Читать книгу Encyclopedia of Glass Science, Technology, History, and Culture - Группа авторов - Страница 244

Two conceptual models have proved very influential over the years in picturing the overarching aperiodic structure of glass. Zachariasen's continuous random network (CRN), devised for oxide glasses, dates from 1932 [13]. In 1960 Bernal introduced the dense random packing of hard spheres (DRPHS) to describe the structure of liquid metals [25], which has been applied widely to glassy metals once these had been discovered. Both constructs of glass structure, for insulators and metals, respectively, came in advance of experimental techniques that have since illuminated their strengths as well as their shortcomings. The two models are illustrated in Figure 7, reduced to 2‐D arrangements. Presented in this way, they reveal a common basis for constructing aperiodic arrays from contiguous spheres. They markedly differ, however, because each sphere touches just three neighbors in the CRN, resulting in a more open network structure than with the DRPHS where the number of neighboring spheres lies between five and seven. Taken together, though, both the CRN and DRPHS noncrystalline schemes yield a lower density than for their crystalline counterparts, and voids are seen to align mimicking the quasiperiodicity attributed to the FSDP (dashed curves in Figure 7). The increased free volume derives from variations in packing. As such, both CRN and DRPHS offer respective snapshots of the glassy state without informing on the quenching process during which the configurational entropy is generated. With the CRN each sphere embodies the SRO surrounding individual atoms: MO₃ units, for example, mimic SiO₄ tetrahedra in silica glass or BO₃ and BO₄ polyhedra in borate glasses (Figure 7).

The SRO units are interconnected to create corner‐sharing networks of directionally bonded atoms perpetuating indefinitely, which in addition provides a conceptual representation of the extended structures of network glass formers. Although amorphous semiconductors were not yet discovered in 1932, the CRN is equally applicable to chalcogenide glasses like As₂S₃ and also to elemental semiconductors like amorphous As and Ge [7]. In all cases fixed CNs and bond lengths are prescribed by the tenets of the CRN. Usually these parameters are informed from crystalline structures even though space group symmetry is broken by variations in bond angles. Distortions between SRO units lead to rings of atoms of different sizes (Figure 7), including odd‐membered rings seldom found in the crystalline state. Because of the bond angle flexibility of the CRN, point defects, like vacancies and interstitials, can formally be avoided, which is consistent with the observation that optical‐quality glass is almost free of point defects.

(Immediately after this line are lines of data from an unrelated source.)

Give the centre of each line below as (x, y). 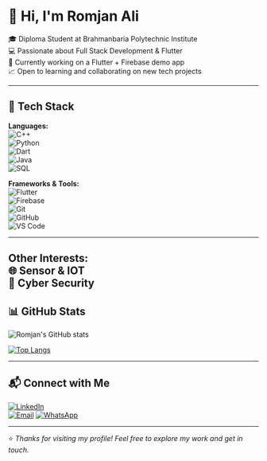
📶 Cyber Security (52, 283)
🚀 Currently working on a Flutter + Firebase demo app (97, 62)
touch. (19, 450)
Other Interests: (48, 258)
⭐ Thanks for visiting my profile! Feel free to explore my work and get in (126, 438)
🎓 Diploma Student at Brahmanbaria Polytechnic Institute (103, 38)
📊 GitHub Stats (47, 311)
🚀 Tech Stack (41, 107)
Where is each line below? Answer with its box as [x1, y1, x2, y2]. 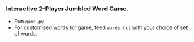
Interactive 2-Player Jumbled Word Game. [5, 5, 129, 13]
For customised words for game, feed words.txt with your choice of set [14, 24, 188, 31]
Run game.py [14, 18, 44, 25]
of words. [14, 30, 38, 37]
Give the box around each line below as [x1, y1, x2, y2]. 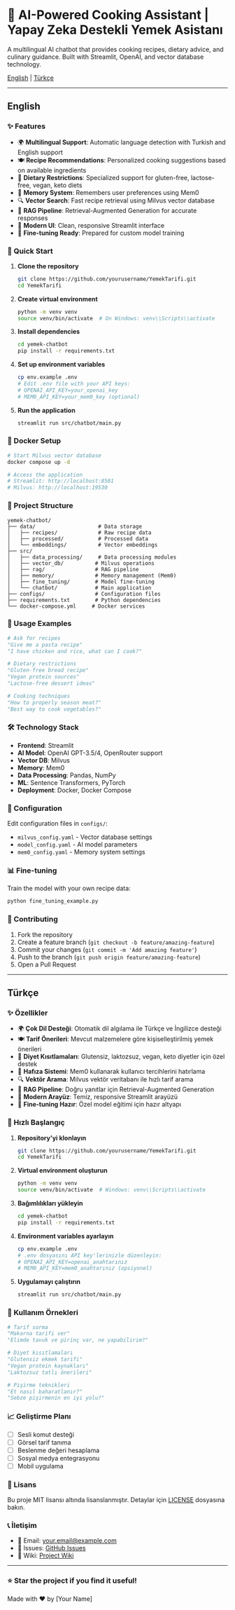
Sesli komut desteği [17, 1430, 75, 1438]
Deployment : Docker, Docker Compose [17, 786, 131, 794]
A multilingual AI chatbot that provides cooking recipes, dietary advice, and [7, 45, 224, 53]
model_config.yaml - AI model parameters [17, 840, 138, 849]
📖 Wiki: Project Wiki [17, 1551, 74, 1560]
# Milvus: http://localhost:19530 [7, 484, 108, 491]
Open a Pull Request [17, 960, 77, 969]
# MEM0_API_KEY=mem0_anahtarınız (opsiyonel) [17, 1265, 152, 1272]
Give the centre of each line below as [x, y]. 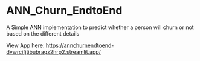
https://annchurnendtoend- [80, 45]
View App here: [25, 45]
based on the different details [43, 33]
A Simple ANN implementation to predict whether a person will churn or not [100, 27]
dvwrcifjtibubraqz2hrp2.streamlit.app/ [54, 51]
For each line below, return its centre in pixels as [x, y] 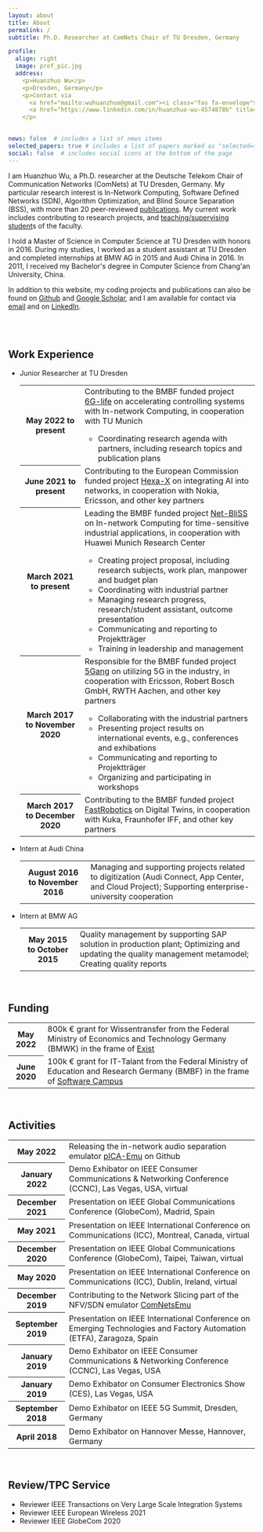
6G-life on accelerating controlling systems [165, 401]
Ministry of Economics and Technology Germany [137, 1039]
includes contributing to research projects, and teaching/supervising [119, 218]
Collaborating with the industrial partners [173, 718]
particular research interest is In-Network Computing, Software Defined [124, 192]
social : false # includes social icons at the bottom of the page [121, 153]
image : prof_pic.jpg [49, 66]
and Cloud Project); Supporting [148, 887]
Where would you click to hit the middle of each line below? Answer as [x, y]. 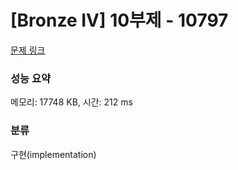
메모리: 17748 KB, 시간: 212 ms [71, 102]
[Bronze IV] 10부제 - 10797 [119, 20]
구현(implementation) [53, 154]
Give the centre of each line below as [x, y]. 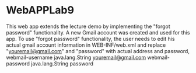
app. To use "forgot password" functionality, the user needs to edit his [90, 39]
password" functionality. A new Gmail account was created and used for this [98, 32]
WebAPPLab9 [40, 10]
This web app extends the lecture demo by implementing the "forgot [88, 26]
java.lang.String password [62, 63]
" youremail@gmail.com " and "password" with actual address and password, [98, 51]
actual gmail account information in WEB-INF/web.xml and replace [86, 45]
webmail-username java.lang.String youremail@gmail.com [76, 57]
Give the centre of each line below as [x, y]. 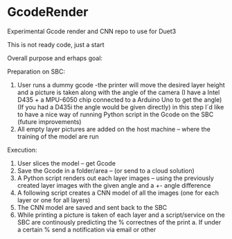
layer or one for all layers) [54, 200]
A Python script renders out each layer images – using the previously [116, 178]
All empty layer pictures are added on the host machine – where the [114, 129]
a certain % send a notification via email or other [87, 229]
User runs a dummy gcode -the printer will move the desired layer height [121, 85]
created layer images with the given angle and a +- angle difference [114, 185]
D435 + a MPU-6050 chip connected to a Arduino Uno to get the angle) [119, 99]
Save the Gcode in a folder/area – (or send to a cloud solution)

By contrast Bernal's DRPHS structure is the geometric outcome of the random packing of spheres, originally ball bearings in a can [25], each representing a metal atom (Figure 7). Designed to model elemental liquid metals, the DRPHS became an approximate structure for glassy metallic alloys where components have similar atomic radii, such as Pd₈₀Si₂₀. Nearest‐neighbor distances in densely packed structures scale with metallic radii, but the packing scheme in three dimensions incorporates icosahedral units avoiding dense‐packed crystalline arrangements. By analogy with the CRN, Bernal's model is free from dislocations that render crystalline metals prone to mechanical damage, which qualitatively explains the exceptional toughness of metallic glasses. Moreover, as the main contribution to metallic electrical resistivity at ambient temperature is governed by the scattering of electrons by irregularities in the positions of core ions, the DRPHS supports the greater electrical resistivity of glassy metals compared to than crystalline metals, enabling the low‐loss of metglas magnetic transformer cores.

The major success of the Zachariasen and Bernal models has been in reconciling SRO with the extended structure of the glassy state. These model structures are isotropic and homogeneous by definition, however, and as such they fail to account for DFs observed almost universally in network as well as in metallic glasses. The solution to this drawback can only be solved through the computer modeling of large 3‐D melt‐quenched structures.